In class GraphModule two members debug and dbgobj are added. debug flag will store whether the debug for this is enabled or not and dbgobj holds the object of debugruntime(including the ui framework)

tvm.contrib.graph_runtime.set_inputs is modified to pass the inputs data set from script to the debugruntime if the debug flag is enabled.

tvm.contrib.graph_runtime.run is modified to invoke the _debug_cli_run which will bring up the ncurses framework.
ncurses framework will wait for actual user-input for the run operation. once user gives the input, will invoke the runtime.GraphRuntime.DebugRun() in graph_runtime.cc if user select to run with debug. Otherwise usual runtime.GraphRuntime.Run() in graph_runtime.cc is invoked. 'DebugRun' can execute a specific node only if all the inputs are ready.
c_runtime_api.his modified to add new struct to hold the output information.

/*!
 * \brief A Device context for Tensor and operator.
 */
typedef struct {
  /*! \brief DL Tensor to collect the output. */
  DLTensor out_tensor;
  /*! \brief The timestamp of each output */
  int64_t time_stamp;
} TVMDbgTensor;

tvm.contrib.graph_runtime.set_debug_buffers this new api is introduced to collect the run output of each node. In GraphRuntime a new field std::vector<TVMDbgTensor*> debug_buffers_; is introduced to store the pointers of output buffers.

After each operation execution is completed runtime.GraphRuntime.DebugRun() the output is copied to the debug buffer and the outputs are dumped to a temporary directory. UI framework will read this outputs from the temporary directory and will show in the display.

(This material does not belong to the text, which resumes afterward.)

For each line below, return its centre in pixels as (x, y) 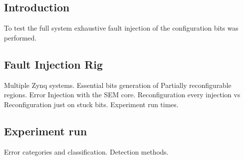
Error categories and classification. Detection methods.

tvm.contrib.graph_runtime.inject_value used to inject a node tensor value during the execution
Stepper functionality is supported to run each node by node.
Stepper will be invoked with 'invoke_stepper' from 'tvm.tools.debug.wrapper.ui_framework' based on the user run option.
invoke_stepper in tvm.tools.debug.wrapper.ui_wrapper create DebugStepper class (in tvm.tools.debug.ui.ui_stepper) for Stepper UI and handlers.
tvm.tools.debug.runtime.debug_runtime uses tvm.contrib.graph_runtime to create below stepper interfaces:

  • step: perform the step by step execution from the current node
  • goto: Specify the node to be executed next, step will continue from the this next node
  • inject_value: used to inject a node tensor value during the execution

A wrapper interfaces layer will be created in tvm.tools.debug.wrapper.ui_wrapper for the above interfaces.
Based on DebugStepper user events, stepper runtime interfaces will be called through tvm.tools.debug.wrapper.ui_wrapper

TVMDBG profiler can be used for profiling the model based on TVM kernels.
The objective is to provide the execution time of each graph node and map its source in the TVM kernels.
This can be used to identify the time consuming nodes and analyse its kernel source.
This helps identify the areas to be analyse more to optimise.

WIP

Most helpful comment

First of all, it could be indeed helpful to introduce profiling mode into the runtime. There are three major technical issues that I would like to see being addressed

Zero Overhead

We should design the debug runtime/ or profiler to be zero cost, this means that we should not worry about it when it is switched off. That would likely mean we would need a common implementation with two subclasses of graph runtime, and the debugger only linked when the debug is switched on.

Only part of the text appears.